▶ **THE TASK**
Your answer should be the exact lines of the data below from the one containing "represented outgoing arcs" through the one containing "pixels as (x, y)"; please include nothing else.

▶ **Saved entries**
═══

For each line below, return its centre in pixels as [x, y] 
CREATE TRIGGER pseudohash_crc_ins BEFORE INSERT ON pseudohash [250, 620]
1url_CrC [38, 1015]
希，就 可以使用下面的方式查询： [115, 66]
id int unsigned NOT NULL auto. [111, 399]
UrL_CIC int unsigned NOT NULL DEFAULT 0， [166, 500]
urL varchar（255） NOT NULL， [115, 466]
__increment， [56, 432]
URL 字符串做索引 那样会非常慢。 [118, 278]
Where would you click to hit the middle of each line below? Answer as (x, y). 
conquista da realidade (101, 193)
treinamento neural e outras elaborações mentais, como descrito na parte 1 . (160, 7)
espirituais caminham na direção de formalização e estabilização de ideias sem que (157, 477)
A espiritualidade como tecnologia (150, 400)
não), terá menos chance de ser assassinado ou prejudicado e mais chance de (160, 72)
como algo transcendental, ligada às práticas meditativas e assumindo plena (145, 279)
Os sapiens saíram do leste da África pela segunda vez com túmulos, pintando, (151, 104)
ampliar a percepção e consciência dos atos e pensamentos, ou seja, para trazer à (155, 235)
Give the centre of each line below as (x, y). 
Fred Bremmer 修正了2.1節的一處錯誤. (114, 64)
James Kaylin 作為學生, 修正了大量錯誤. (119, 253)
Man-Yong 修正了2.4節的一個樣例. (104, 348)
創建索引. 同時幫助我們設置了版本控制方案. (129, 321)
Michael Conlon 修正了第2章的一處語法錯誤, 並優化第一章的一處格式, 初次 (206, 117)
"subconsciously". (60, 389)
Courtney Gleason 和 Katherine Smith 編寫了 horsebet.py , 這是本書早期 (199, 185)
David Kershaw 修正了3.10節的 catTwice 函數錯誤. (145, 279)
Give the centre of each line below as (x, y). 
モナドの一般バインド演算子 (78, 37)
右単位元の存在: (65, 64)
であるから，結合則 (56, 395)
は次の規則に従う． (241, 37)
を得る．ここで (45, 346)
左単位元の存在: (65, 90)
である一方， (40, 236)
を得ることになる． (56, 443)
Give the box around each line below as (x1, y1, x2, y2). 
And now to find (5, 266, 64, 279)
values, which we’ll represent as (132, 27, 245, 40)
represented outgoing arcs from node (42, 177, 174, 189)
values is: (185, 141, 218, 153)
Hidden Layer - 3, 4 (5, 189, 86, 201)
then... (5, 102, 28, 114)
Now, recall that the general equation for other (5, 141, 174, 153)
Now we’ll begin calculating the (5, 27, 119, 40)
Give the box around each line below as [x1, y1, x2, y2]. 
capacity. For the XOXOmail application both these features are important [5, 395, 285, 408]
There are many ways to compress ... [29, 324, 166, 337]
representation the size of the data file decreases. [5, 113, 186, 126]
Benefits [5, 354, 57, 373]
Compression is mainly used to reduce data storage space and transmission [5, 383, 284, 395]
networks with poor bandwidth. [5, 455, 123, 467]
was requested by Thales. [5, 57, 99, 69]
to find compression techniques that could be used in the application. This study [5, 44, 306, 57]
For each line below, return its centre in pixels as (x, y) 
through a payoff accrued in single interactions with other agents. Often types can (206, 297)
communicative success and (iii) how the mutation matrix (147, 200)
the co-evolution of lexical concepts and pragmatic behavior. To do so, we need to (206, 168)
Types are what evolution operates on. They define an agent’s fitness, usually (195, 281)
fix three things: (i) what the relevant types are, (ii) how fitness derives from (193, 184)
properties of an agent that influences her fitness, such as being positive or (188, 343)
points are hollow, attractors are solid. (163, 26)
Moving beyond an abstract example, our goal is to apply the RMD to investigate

═══

▶ **TASK OUTPUT**
represented outgoing arcs from node (42, 177, 174, 189)
values is: (185, 141, 218, 153)
Hidden Layer - 3, 4 (5, 189, 86, 201)
then... (5, 102, 28, 114)
Now, recall that the general equation for other (5, 141, 174, 153)
Now we’ll begin calculating the (5, 27, 119, 40)
Give the box around each line below as [x1, y1, x2, y2]. 
capacity. For the XOXOmail application both these features are important [5, 395, 285, 408]
There are many ways to compress ... [29, 324, 166, 337]
representation the size of the data file decreases. [5, 113, 186, 126]
Benefits [5, 354, 57, 373]
Compression is mainly used to reduce data storage space and transmission [5, 383, 284, 395]
networks with poor bandwidth. [5, 455, 123, 467]
was requested by Thales. [5, 57, 99, 69]
to find compression techniques that could be used in the application. This study [5, 44, 306, 57]
For each line below, return its centre in pixels as (x, y) 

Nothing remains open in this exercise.